Шведский автор Фольк Леандер в своей книге "Лессинг как эстетический мыслитель" (1942) вслед за Кассирером (см. его "Свобода и форма", "Философия просвещения") интерпретирует охарактеризованный выше подход Лессинга к искусству как идеалистический "активизм". В. Р. Гриб также полагает, что зачатки диалектического взгляда на искусство у Лессинга формируются за счет его перехода на идеалистические позиции. Однако идея активности субъекта в познании не получила в эстетике Лессинга той идеалистической формы которую она принимает в немецкой классической философии и эстетике. Лессинг не противопоставляет активность художника принципу подражания, а считает ее необходимым условием познания в искусстве.
Третьим важнейшим принципом эстетики Лессинга, тесно связанным с двумя первыми (подражанием и целью), является принцип абстракции и обобщения. Есть такие люди среди эстетиков, говорит Лессинг, которые объявляют себя "поклонниками природы только такой, как она есть". Но в природе, замечает Лессинг, "все тесно связано одно с другим, все перекрещивается, чередуется, преобразуется одно в другое". Поэтому, чтобы познавать природу и наслаждаться ею, необходимо обладать "способностью абстрагировать и направлять свое внимание по собственному усмотрению "Без этой способности "жизнь была бы немыслима", "из – за бесконечного разнообразия ощущений мы бы ничего не ощущали.

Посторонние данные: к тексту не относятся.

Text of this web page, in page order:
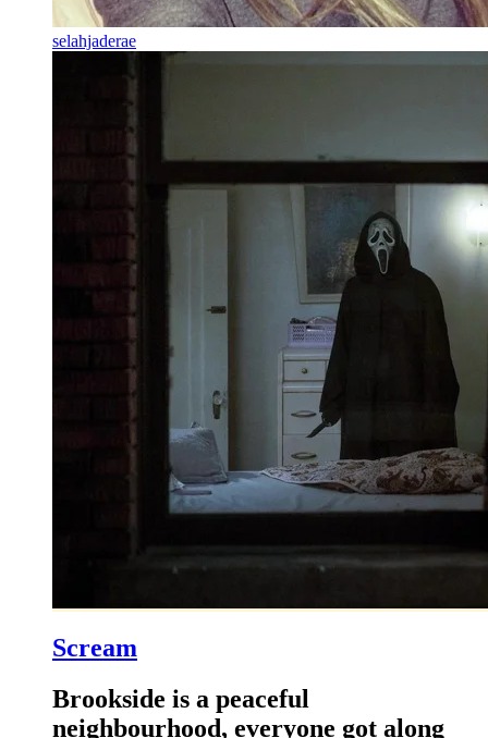
selahjaderae
Scream
Brookside is a peaceful
neighbourhood, everyone got along

Мы непрестанно были бы жертвою минутных впечатлений…"
Назначение искусства – избавить нас в царстве прекрасного от абстрагирования, облегчить нам сосредоточение нашего внимания. Все то, что мы в области природы абстрагируем или желаем абстрагировать в нашем уме от предмета или от группы разных предметов, в отношении времени или пространства, искусство действительно абстрагирует; оно представляет нам предмет или сочетание предметов в такой ясности и связанности, какие только допускают возможность ощущения, которое и должно быть ими вызвано". В результате абстрагирования в искусстве возникают обобщения, которые Лессинг признал "свойством всякого искусства".